High levels of cold agglutinins, which are autoantibodies mostly of the IgM type, can bind to and induce the agglutination (or clumping) and destruction of red blood cells (RBCs) when exposed to cold temperatures. This causes hemolytic anemia.
What the cold agglutinin titer measures
The cold agglutinin (CA) titer refers to the number of dilutions after which the antibodies can still cause the agglutination of RBCs. It is a measure of autoantibody concentration and RBC-binding strength.
How the CA titer is determined
First, a blood sample is processed to obtain the plasma (the liquid portion of blood) by separating it from the blood cells. The plasma is then serially diluted and an equal amount of RBC solution is added to all the dilutions and incubated overnight at 4 C. These RBCs may be derived from the patient’s blood or obtained from commercial sources.
The sample is analyzed immediately for RBC clumping either by the eye or under a microscope. This is done quickly and at low temperatures because the binding of the antibody to the RBCs is temperature-dependent.
After reading the results, the samples are kept at 37 C for a couple of hours. If the agglutination was caused by CA antibodies, it dissolves after this period.
Interpretation of the CA titer test results
The CA titer test results can be interpreted as follows:
- If CA antibodies are not present, RBCs will not agglutinate at either temperature (4 C or 37 C).

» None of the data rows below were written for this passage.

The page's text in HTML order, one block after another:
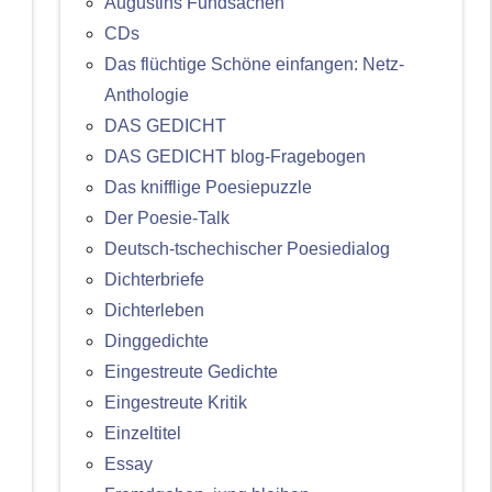
CDs
Das flüchtige Schöne einfangen: Netz-
Anthologie
DAS GEDICHT
DAS GEDICHT blog-Fragebogen
Das knifflige Poesiepuzzle
Der Poesie-Talk
Deutsch-tschechischer Poesiedialog
Dichterbriefe
Dichterleben
Dinggedichte
Eingestreute Gedichte
Eingestreute Kritik
Einzeltitel
Essay
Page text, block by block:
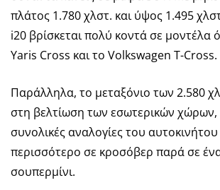
πλάτος 1.780 χλστ. και ύψος 1.495
i20 βρίσκεται πολύ κοντά σε μοντέλα
Yaris Cross και το Volkswagen T-Cross.
Παράλληλα, το μεταξόνιο των 2.580
στη βελτίωση των εσωτερικών χώρων,
συνολικές αναλογίες του
περισσότερο σε κροσόβερ παρά σε
σουπερμίνι.
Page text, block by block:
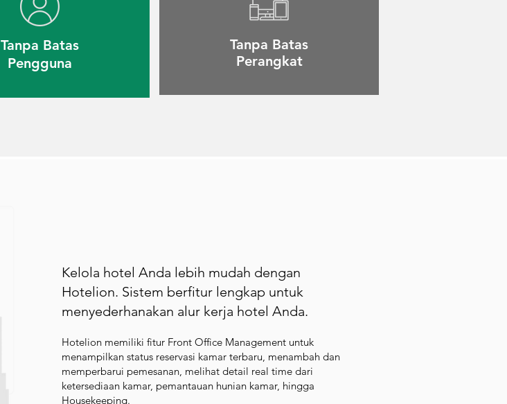
Tanpa Batas
Pengguna
Tanpa Batas
Perangkat
Kelola hotel Anda lebih mudah dengan
Hotelion. Sistem berfitur lengkap untuk
menyederhanakan alur kerja hotel Anda.
Hotelion memiliki fitur Front Office Management untuk
menampilkan status reservasi kamar terbaru, menambah dan
memperbarui pemesanan, melihat detail real time dari
ketersediaan kamar, pemantauan hunian kamar, hingga
Housekeeping.
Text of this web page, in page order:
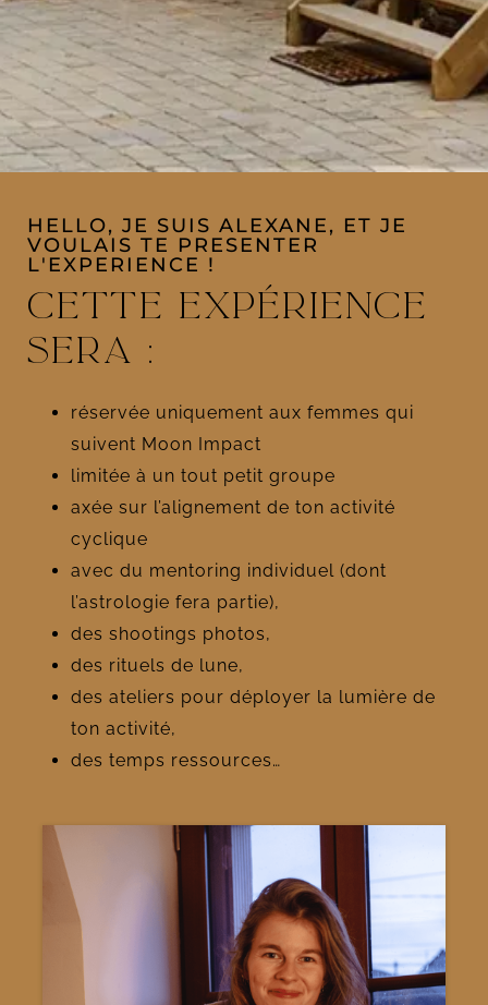
HELLO, JE SUIS ALEXANE, ET JE
VOULAIS TE PRESENTER
L'EXPERIENCE !
Cette expérience
sera :
réservée uniquement aux femmes qui
suivent Moon Impact
limitée à un tout petit groupe
axée sur l’alignement de ton activité
cyclique
avec du mentoring individuel (dont
l’astrologie fera partie),
des shootings photos,
des rituels de lune,
des ateliers pour déployer la lumière de
ton activité,
des temps ressources…
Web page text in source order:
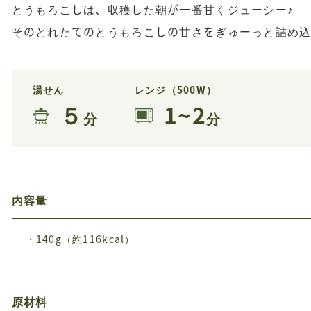
とうもろこしは、収穫した朝が一番甘くジューシー♪
そのとれたてのとうもろこしの甘さをぎゅーっと詰め込
湯せん
５ 分
レンジ（500W）
1~2分
内容量
・140g（約116kcal）
原材料
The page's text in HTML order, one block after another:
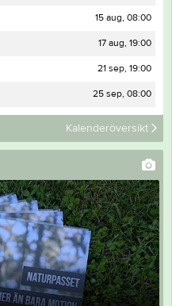
15 aug, 08:00
17 aug, 19:00
21 sep, 19:00
25 sep, 08:00
Kalenderöversikt
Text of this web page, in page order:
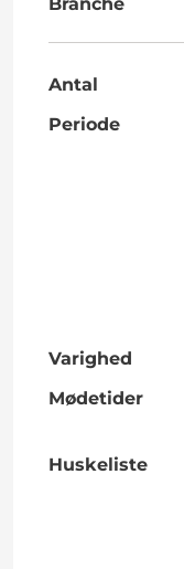
Antal
Periode
Varighed
Mødetider
Huskeliste
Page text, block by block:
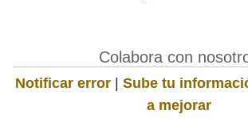
Colabora con
Notificar error | Sube tu
a mejorar
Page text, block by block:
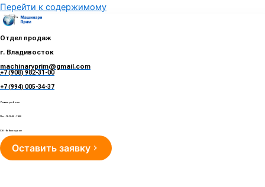
Перейти к содержимому
Отдел продаж
г. Владивосток
machinaryprim@gmail.com
+7 (908) 982-31-00
+7 (994) 005-34-37
Режим работы
Пн - Пт 10:00 - 19:00
Сб - Вс Выходные
Оставить заявку
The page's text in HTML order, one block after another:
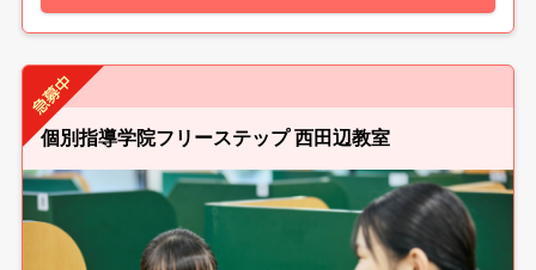
個別指導学院フリーステップ 西田辺教室
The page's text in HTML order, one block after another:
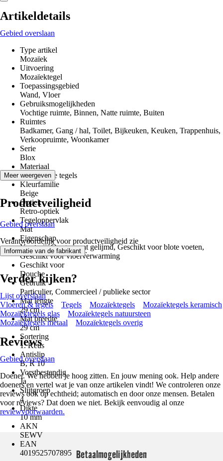
Artikeldetails
Gebied overslaan
Type artikel
Mozaïek
Uitvoering
Mozaïektegel
Toepassingsgebied
Wand, Vloer
Gebruiksmogelijkheden
Vochtige ruimte, Binnen, Natte ruimte, Buiten
Ruimtes
Badkamer, Gang / hal, Toilet, Bijkeuken, Keuken, Trappenhuis,
Verkoopruimte, Woonkamer
Serie
Blox
Materiaal
Keramische tegels
Kleurfamilie
Beige
Optiek
Retro-optiek
Tegeloppervlak
Mat
Eigenschap
Vorstvrij, Op gaasmat gelijmd, Geschikt voor blote voeten,
Geschikt voor vloerverwarming
Geschikt voor
Douche
Gebruik
Particulier, Commercieel / publieke sector
Mat lengte
29 cm
Mat breedte
29 cm
Sortering
1. Keus
Antislip
B, R 10
Vorstbestendig
Ja
Slijtgroep
4
Dikte
10 mm
AKN
SEWV
EAN
4019525707895
Meer weergeven
Productveiligheid
Gebied overslaan
Verantwoordelijk voor productveiligheid zie
Informatie van de fabrikant .
Verder kijken?
Lijst overslaan
Vloeren & tegels
Tegels Mozaïektegels
Mozaïektegels keramisch
Mozaïektegels glas
Mozaïektegels natuursteen
Mozaïektegels metaal
Mozaïektegels overig
Reviews
Gebied overslaan
Doener. We hebben je hoog zitten. En jouw mening ook. Help andere
doeners en vertel wat je van onze artikelen vindt! We controleren onze
reviews ook op echtheid; automatisch en door onze mensen. Betalen
voor reviews? Dat doen we niet. Bekijk eenvoudig al onze
reviewvoorwaarden.
Betaalmogelijkheden
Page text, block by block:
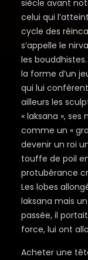
siècle avant
celui qui
cycle des
s’appelle le
les
la forme d’un
qui lui
ailleurs les
« laksana »,
comme un «
devenir un roi
touffe de poil
protubérance
Les lobes
laksana mais
passée, il
force, lui ont
Acheter une
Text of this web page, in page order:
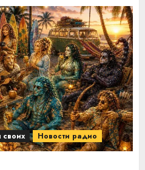
своих Новости радио
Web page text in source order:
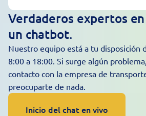
Verdaderos expertos
un chatbot.
Nuestro equipo está a tu disposición
8:00 a 18:00. Si surge algún
contacto con la empresa de
preocuparte de nada.
Inicio del chat en vivo
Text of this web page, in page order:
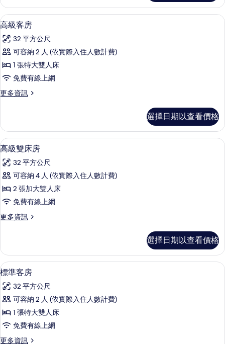
所
有
相
片
1
King
Bed
詳
情
顯
示
高
級
客
房
的
有
相
片
7
高級客房
32 平方公尺
可容納 2 人 (依實際入住人數計費)
1 張特大雙人床
免費有線上網
更多資訊
更
客
房
的
情
選擇日期以查看價格
顯
示
高
級
雙
床
房
所
有
相
片
高級雙床房 | 迷你吧、客房內保險箱
6
高級雙床房
32 平方公尺
可容納 4 人 (依實際入住人數計費)
2 張加大雙人床
免費有線上網
更多資訊
更
雙
床
房
詳
情
選擇日期以查看價格
顯
示
標
準
客
房
8
標準客房
32 平方公尺
可容納 2 人 (依實際入住人數計費)
1 張特大雙人床
免費有線上網
更多資訊
更
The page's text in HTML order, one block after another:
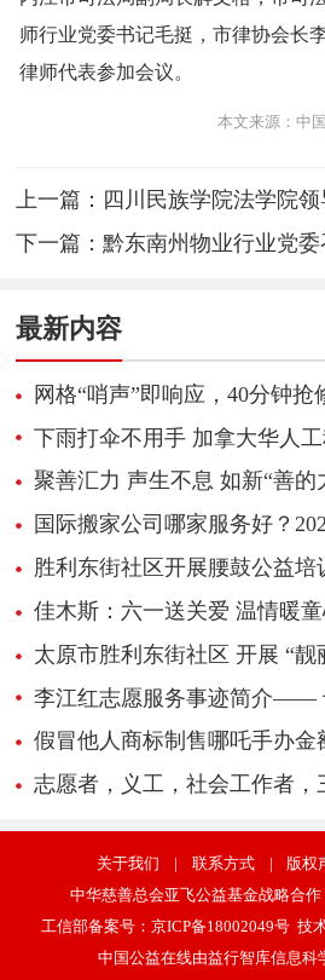
师行业党委书记毛挺，市律协会长
律师代表参加会议。
本文来源：中
上一篇： 四川民族学院法学院
指导工作
下一篇：黔东南州物业行业党委
最新内容
网格“哨声”即响应，40分钟抢
下雨打伞不用手 加拿大华人
自动飞行雨伞
聚善汇力 声生不息 如新“善的
少年成长
国际搬家公司哪家服务好？
胜利东街社区开展腰鼓公益培
佳木斯：六一送关爱 温情暖
太原市胜利东街社区 开展 “靓
活动
李江红志愿服务事迹简介——
地震救援亲历者，成长为公益志
假冒他人商标制售哪吒手办金
志愿者，义工，社会工作者，
关于我们 | 联系方式 | 版权
中华慈善总会亚飞公益基金战略合作
工信部备案号： 京ICP备18002049号技术
中国公益在线由益行智库信息科
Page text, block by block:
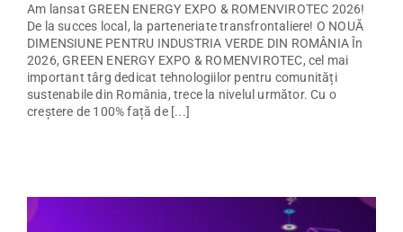
Am lansat GREEN ENERGY EXPO & ROMENVIROTEC 2026!
De la succes local, la parteneriate transfrontaliere! O NOUĂ
DIMENSIUNE PENTRU INDUSTRIA VERDE DIN ROMÂNIA În
2026, GREEN ENERGY EXPO & ROMENVIROTEC, cel mai
important târg dedicat tehnologiilor pentru comunități
sustenabile din România, trece la nivelul următor. Cu o
creștere de 100% față de [...]
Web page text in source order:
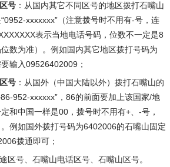
号：从国内其它不同区号的地区拨打石嘴山
xxxxxxx”（注意拨号时不用有-号，连
表示当地电话号码，位数不一定是8
数为准）。例如国内其它地区拨打号码为
输入09526402009；
号：从国外（中国大陆以外）拨打石嘴山的
952-xxxxxx”，86的前面要加上该国家/地
和中国一样是00，拨号时不用有+、-号，
例如国外拨打号码为6402006的石嘴山固定
拨通即可；
区号、石嘴山电话区号、石嘴山区号。
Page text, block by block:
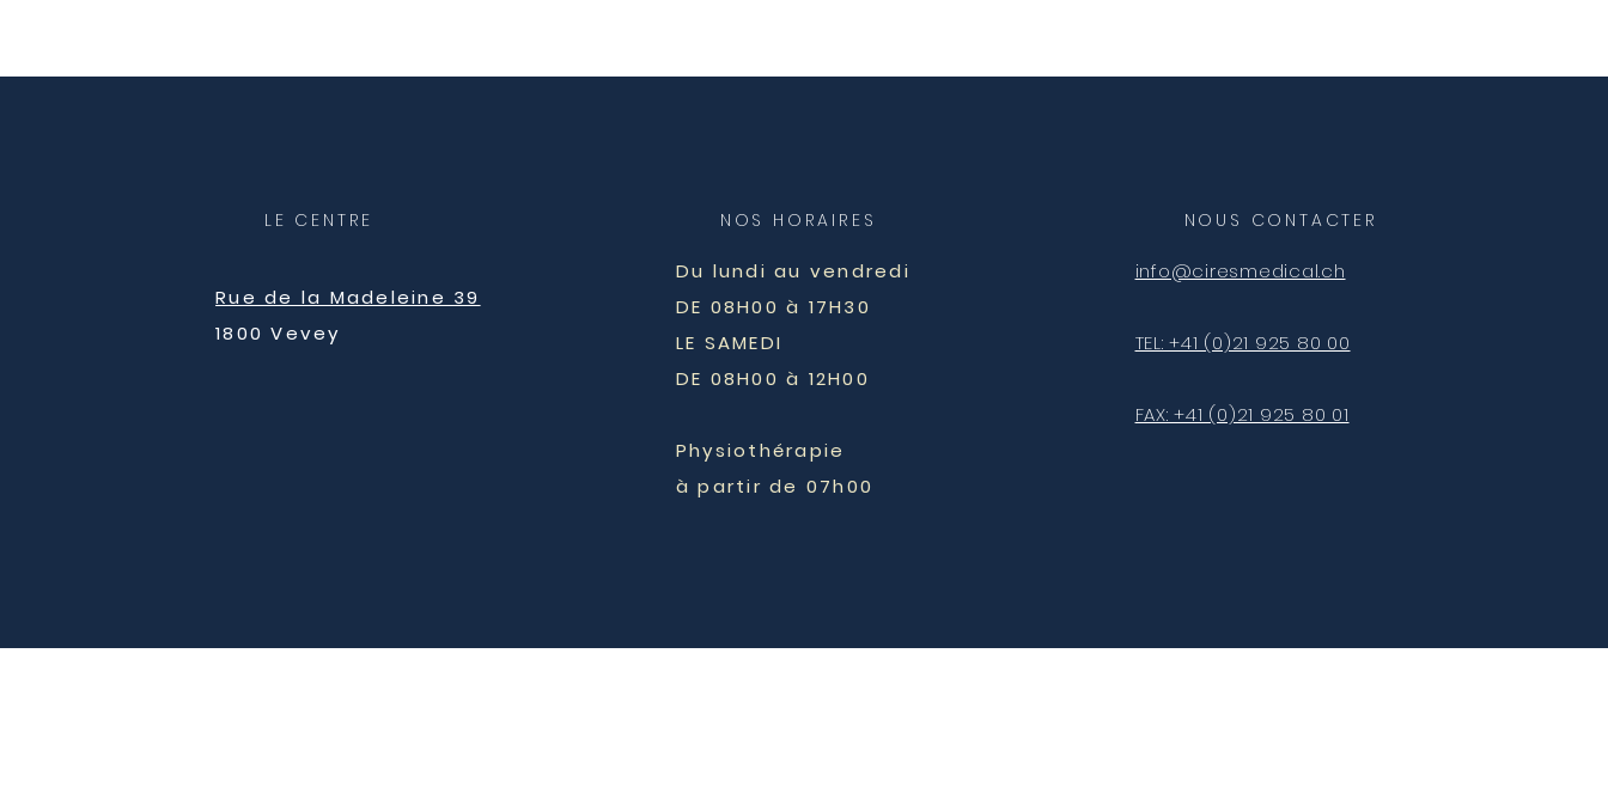
LE CENTRE
Rue de la Madeleine 39
1800 Vevey
NOS HORAIRES
Du lundi au vendredi
DE 08H00 à 17H30
LE SAMEDI
DE 08H00 à 12H00
Physiothérapie
à partir de 07h00
NOUS CONTACTER
info@ciresmedical.ch
TEL: +41 (0)21 925 80 00
FAX: +41 (0)21 925 80 01
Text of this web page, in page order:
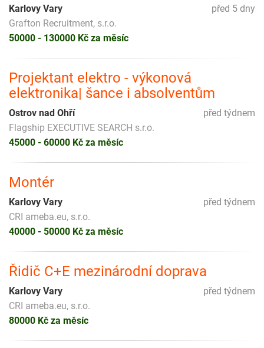
před 5 dny
Karlovy Vary
Grafton Recruitment, s.r.o.
50000 - 130000 Kč za měsíc
Projektant elektro - výkonová
elektronika| šance i absolventům
před týdnem
Ostrov nad Ohří
Flagship EXECUTIVE SEARCH s.r.o.
45000 - 60000 Kč za měsíc
Montér
před týdnem
Karlovy Vary
CRI ameba.eu, s.r.o.
40000 - 50000 Kč za měsíc
Řidič C+E mezinárodní doprava
před týdnem
Karlovy Vary
CRI ameba.eu, s.r.o.
80000 Kč za měsíc
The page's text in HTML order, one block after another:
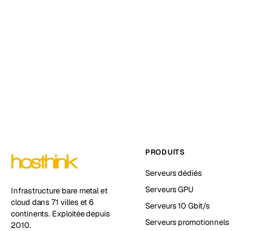
Infrastructure bare metal et
cloud dans 71 villes et 6
continents. Exploitée depuis
2010.
PRODUITS
Serveurs dédiés
Serveurs GPU
Serveurs 10 Gbit/s
Serveurs promotionnels
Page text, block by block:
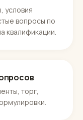
условия
вопросы по
квалификации.
торг,
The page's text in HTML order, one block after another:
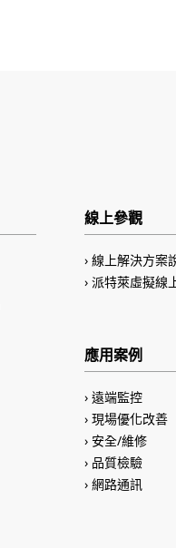
線上參觀
線上解決方案
派特萊虛擬線
應用案例
遠端監控
現場優化改善
安全/維修
品質檢驗
網路通訊
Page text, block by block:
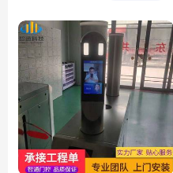
自助收银机
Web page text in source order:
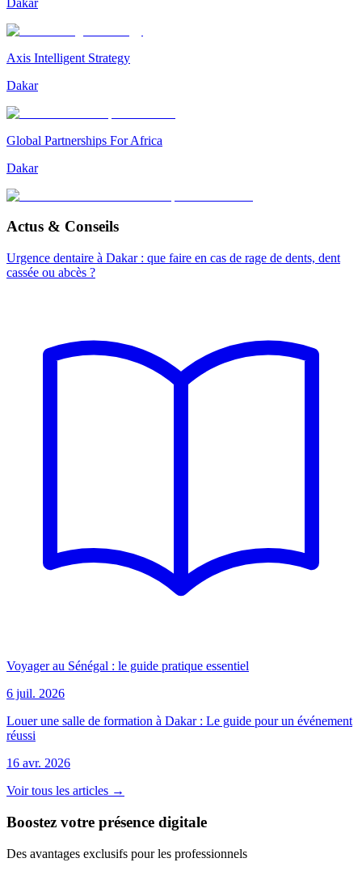
Axis Intelligent Strategy
Dakar
Global Partnerships For Africa
Dakar
Actus & Conseils
Urgence dentaire à Dakar : que faire en cas de rage de dents, dent
cassée ou abcès ?
Voyager au Sénégal : le guide pratique essentiel
6 juil. 2026
Louer une salle de formation à Dakar : Le guide pour un événement
réussi
16 avr. 2026
Voir tous les articles →
Boostez votre présence digitale
Des avantages exclusifs pour les professionnels
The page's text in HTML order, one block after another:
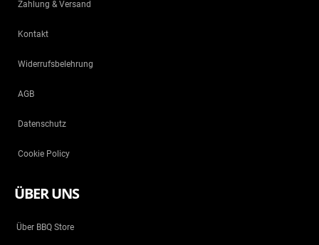
Zahlung & Versand
Kontakt
Widerrufsbelehrung
AGB
Datenschutz
Cookie Policy
ÜBER UNS
Über BBQ Store
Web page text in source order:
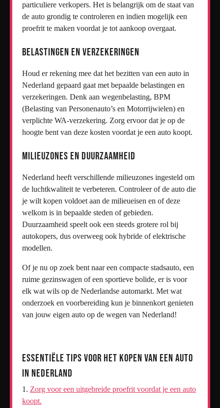
particuliere verkopers. Het is belangrijk om de staat van
de auto grondig te controleren en indien mogelijk een
proefrit te maken voordat je tot aankoop overgaat.
Belastingen en Verzekeringen
Houd er rekening mee dat het bezitten van een auto in
Nederland gepaard gaat met bepaalde belastingen en
verzekeringen. Denk aan wegenbelasting, BPM
(Belasting van Personenauto’s en Motorrijwielen) en
verplichte WA-verzekering. Zorg ervoor dat je op de
hoogte bent van deze kosten voordat je een auto koopt.
Milieuzones en Duurzaamheid
Nederland heeft verschillende milieuzones ingesteld om
de luchtkwaliteit te verbeteren. Controleer of de auto die
je wilt kopen voldoet aan de milieueisen en of deze
welkom is in bepaalde steden of gebieden.
Duurzaamheid speelt ook een steeds grotere rol bij
autokopers, dus overweeg ook hybride of elektrische
modellen.
Of je nu op zoek bent naar een compacte stadsauto, een
ruime gezinswagen of een sportieve bolide, er is voor
elk wat wils op de Nederlandse automarkt. Met wat
onderzoek en voorbereiding kun je binnenkort genieten
van jouw eigen auto op de wegen van Nederland!
Essentiële Tips voor het Kopen van een Auto
in Nederland
Zorg voor een uitgebreide proefrit voordat je een auto
koopt.
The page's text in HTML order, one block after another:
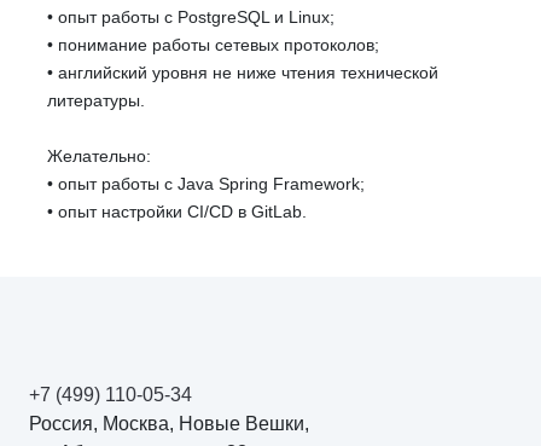
• опыт работы с PostgreSQL и Linux;
• понимание работы сетевых протоколов;
• английский уровня не ниже чтения технической
литературы.
Желательно:
• опыт работы с Java Spring Framework;
• опыт настройки CI/CD в GitLab.
+7 (499) 110-05-34
Россия, Москва, Новые Вешки,
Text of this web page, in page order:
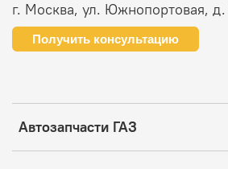
Автозапчасти ГАЗ
г. Москва, ул. Южнопортовая,
Получить консультацию
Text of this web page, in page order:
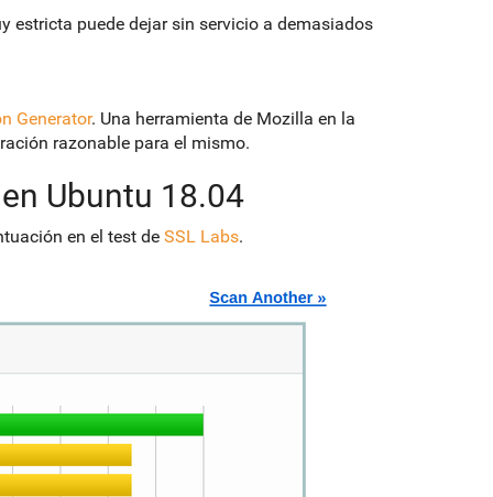
estricta puede dejar sin servicio a demasiados
Generator. Una herramienta de Mozilla en la
razonable para el mismo.
Ubuntu 18.04
en el test de SSL Labs.
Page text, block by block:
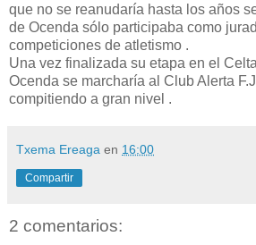
que no se reanudaría hasta los años
de Ocenda sólo participaba como
competiciones de atletismo .
Una vez finalizada su etapa en el
Ocenda se marcharía al Club Alerta
compitiendo a gran nivel .
Txema Ereaga en 16:00
Compartir
2 comentarios:
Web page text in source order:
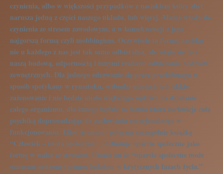
czynienia, albo w większości przypadków z naciskiem który zbyt
narusza jedną z części naszego układu, lub więcej. Mamy wtedy do
czynienia ze stresem zawodowym, a w konsekwencji z jego
najgorszą formą czyli mobbingiem. Oczywiście ta forma nacisku
nie u każdego z nas jest tak samo odbieralna, ale wiąże się to z
naszą budową, odpornością i innymi realiami odbierania bodźców
zewnętrznych. Dla jednego odezwanie się przez przełożonego w
sposób spotykany w rynsztoku, wzbudzi uśmiech lub lekkie
zażenowanie i nie będzie miało większego wpływu na działanie
całego organizmu, dla innego będzie to forma która zachwieje całą
psychiką doprowadzając do zachwiania emocjonalnego w
funkcjonowaniu. Eliot Aronson (polecam szczególnie książkę
“Człowiek – istota społeczna” ) definiuje oparcie społeczne jako
formę w walce ze stressem. Uważa on że “oparcie społeczne może
oznaczać ochronę i pomoc ludziom w krytycznych fazach życia.”
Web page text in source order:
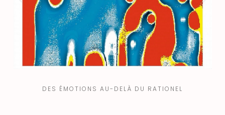
DES ÉMOTIONS AU-DELÀ DU RATIONEL
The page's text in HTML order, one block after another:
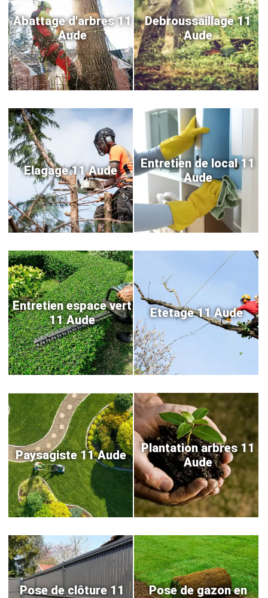
Abattage d'arbres 11
Aude
Debroussaillage 11
Aude
Elagage 11 Aude
Entretien de local 11
Aude
Entretien espace vert
11 Aude
Etetage 11 Aude
Paysagiste 11 Aude
Plantation arbres 11
Aude
Pose de clôture 11
Pose de gazon en

- If CA antibodies are present, RBCs will clump at the cold temperature but not at the higher temperature.
The titer is the highest dilution of the plasma at which agglutination of RBCs occurs in cold temperatures. A CA titer greater than or equal to 1:64 is considered a positive result for CAD. Most experts consider a titer above 1:512 to be clinically significant. Sometimes, a CA titer can be as high as 1:2048.